1 and 2 show an embodiment of the present invention,
FIG. 1 is a conceptual horizontal sectional view of the wind turbine device, and FIG. 2 is an elevational view thereof. 1...Vertical rotation axis, 2...Bucket, 3...Support rod, 4...Bucket guide, 5...Movable guide, 6...Fixed guide, 7...Rotation axis, 10...
Bending part.

Claims (1)

[Claims] 1. A windmill in which a plurality of buckets are arranged radially at predetermined intervals around a vertical rotation axis, and a circle drawn along a circumference drawn by the outer end of the buckets as the windmill rotates. In a wind turbine device comprising a plurality of guides arranged at predetermined intervals in a substantially tangential direction of the circumference, each bucket has a guide extending from near its outer end toward approximately the center of the adjacent bucket in the direction of rotation.
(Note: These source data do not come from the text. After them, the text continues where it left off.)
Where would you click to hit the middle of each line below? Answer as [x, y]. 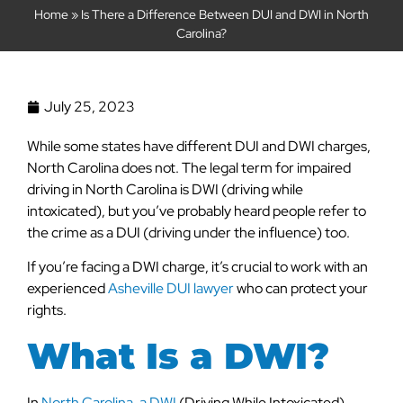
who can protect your [301, 289]
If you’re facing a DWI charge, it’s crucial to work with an [197, 267]
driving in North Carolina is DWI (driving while [165, 189]
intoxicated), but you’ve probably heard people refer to [197, 211]
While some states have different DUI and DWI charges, [199, 146]
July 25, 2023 [90, 107]
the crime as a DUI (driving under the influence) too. [188, 233]
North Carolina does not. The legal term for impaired [189, 168]
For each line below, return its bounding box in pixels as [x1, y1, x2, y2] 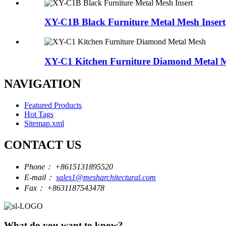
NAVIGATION [4, 77, 81, 90]
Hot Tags [24, 109, 53, 119]
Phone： [24, 162, 53, 171]
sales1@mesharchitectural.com [56, 173, 156, 182]
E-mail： [24, 173, 54, 182]
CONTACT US [4, 138, 81, 151]
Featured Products [24, 100, 82, 109]
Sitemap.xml [24, 119, 64, 128]
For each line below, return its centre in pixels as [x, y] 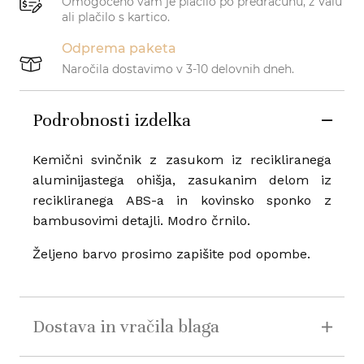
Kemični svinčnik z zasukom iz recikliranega [182, 160]
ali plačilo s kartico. [115, 17]
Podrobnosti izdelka [111, 120]
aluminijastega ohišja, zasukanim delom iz [182, 180]
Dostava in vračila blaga [126, 327]
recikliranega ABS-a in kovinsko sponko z [182, 201]
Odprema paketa [119, 49]
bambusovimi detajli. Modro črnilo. [141, 221]
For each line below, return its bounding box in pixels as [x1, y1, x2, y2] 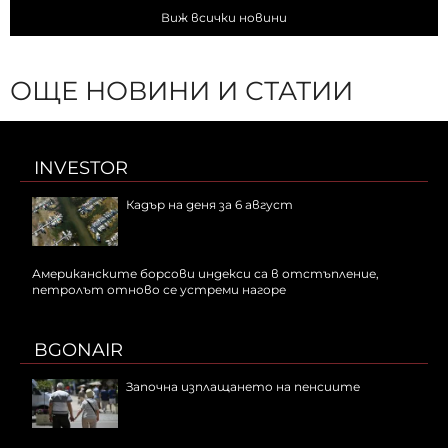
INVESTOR [34, 157, 128, 180]
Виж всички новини [161, 10, 287, 26]
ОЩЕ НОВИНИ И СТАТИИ [10, 75, 353, 108]
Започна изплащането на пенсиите [126, 379, 360, 395]
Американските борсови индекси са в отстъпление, [32, 266, 379, 282]
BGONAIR [34, 339, 123, 362]
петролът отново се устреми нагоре [32, 282, 286, 298]
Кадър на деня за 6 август [126, 197, 293, 213]
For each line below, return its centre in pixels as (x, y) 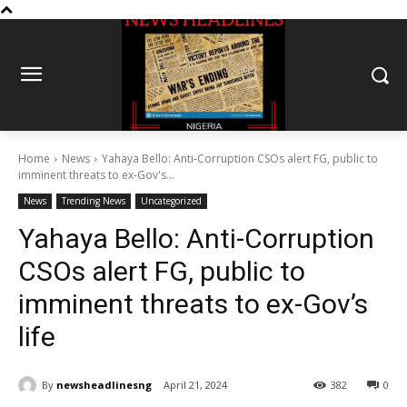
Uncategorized (171, 201)
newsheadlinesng (104, 384)
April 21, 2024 (195, 385)
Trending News (94, 201)
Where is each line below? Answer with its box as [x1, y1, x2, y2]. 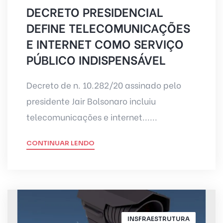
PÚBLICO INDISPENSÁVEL [26, 50, 166, 68]
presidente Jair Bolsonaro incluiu [26, 94, 156, 107]
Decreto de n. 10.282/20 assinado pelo [26, 78, 181, 91]
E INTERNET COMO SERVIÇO [26, 34, 184, 52]
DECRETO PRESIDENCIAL [26, 2, 163, 20]
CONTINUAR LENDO [26, 138, 95, 147]
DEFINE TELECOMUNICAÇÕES [26, 18, 190, 36]
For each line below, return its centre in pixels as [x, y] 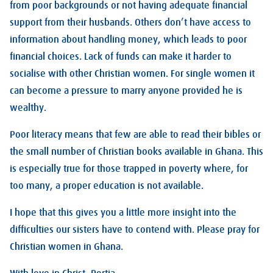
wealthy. [28, 108]
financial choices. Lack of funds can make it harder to [121, 56]
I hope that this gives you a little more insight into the [123, 212]
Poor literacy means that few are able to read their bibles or [135, 134]
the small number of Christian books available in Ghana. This [136, 151]
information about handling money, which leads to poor [128, 39]
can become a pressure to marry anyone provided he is [126, 90]
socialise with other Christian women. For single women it [132, 73]

A bucket guide is provided, and the air flowing in toward the bucket from between the guides and the air that is reversed within the bucket and flowing out in the opposite direction are separated by the bucket guide so that they do not interfere with each other. A windmill device characterized by: 2 The above-mentioned guide consists of a movable guide on the inner circumference side and a fixed guide on the outer circumference side, and the above-mentioned fixed guide is fixed integrally with a wind guide plate arranged in the direction of expanding outward at the upper and lower ends thereof. 2. The wind turbine device according to claim 1, wherein the movable guide rotates about its rotation axis to adjust the air volume and control the number of rotations of the wind turbine or prevent over-rotation. 3. The wind turbine device according to claim 2, wherein the movable guide is rotatably arranged around a vertical rotation axis eccentrically arranged inward. 4. The movable guide is provided with a bent part on a part or all of its outer end, which can apply rotational force to the guide by wind force.
The wind turbine device described in Section 1. 5. The wind turbine device according to any one of claims 1 to 4, wherein the bucket has a substantially semicircular cross-sectional shape.